The journey of an artist is not an easy one. You must keep at it. Keep your eyes and ears open. Absorb the highs and lows as part of the grand mystery of Life. Constant exploration and questioning is essential to your own evolution.
The Spirit of Toronto, (Image Publishing, 1984). A compiled social history about Toronto's 43 different religious faiths. (Available in Toronto metro libraries.)
Her first novel, Economic Sex, (published under pen-name with Toronto's literary press, Coach House Press, 1985), chronicles a bewildering love affair between a Canadian and an American. (Available via Antiquarian booksellers.)
Her second novel, The Gilded Beaver by Anonymous, (MLH Productions/AcornPressCanada, 1999), details the story of an ambitious Canadian fine furniture designer's attempt to satisfy the aesthetic desires of a billionaire client.
During her artistic career, she has also written two books of poetry, (Bush Chord and On Top of Mount Nemo), produced a spoken-word and electro-pop album for Canada's sesquicentennial, CANADADA: TAKE TWO, and crafted several limited edition art-books that explain her art practice, such as CANADADA: A Painter's Nature. These titles are available through her website.

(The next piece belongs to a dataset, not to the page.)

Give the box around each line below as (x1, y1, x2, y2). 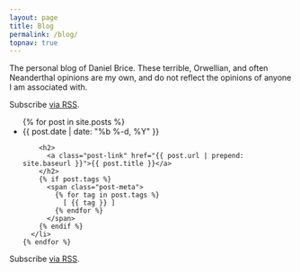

When not at the easel or behind a camera, Lindsay continues to write poetry and short stories. One short story, The Frozen Goose, was published in 2014 in a WW1 anthology entitled, ENGRAVED: Canadian Stories of the First World War. In 2016, she transcribed that tale into a screenplay, then produced and directed her first narrative film The Frozen Goose.
Her latest novel, TRILLIUM, MLH Productions/AcornPressCanada, 2019), is a hybrid historical fiction that spans 250 years starting from the mid-1750s. The story follows three very different young men who arrive from disparate backgrounds and make a go of it in the burgeoning wine-making district of Niagara on the southern shore of Lake Ontario. A compelling family saga, TRILLIUM offers a timely overview of who and what they – and we – as Canadians – are becoming.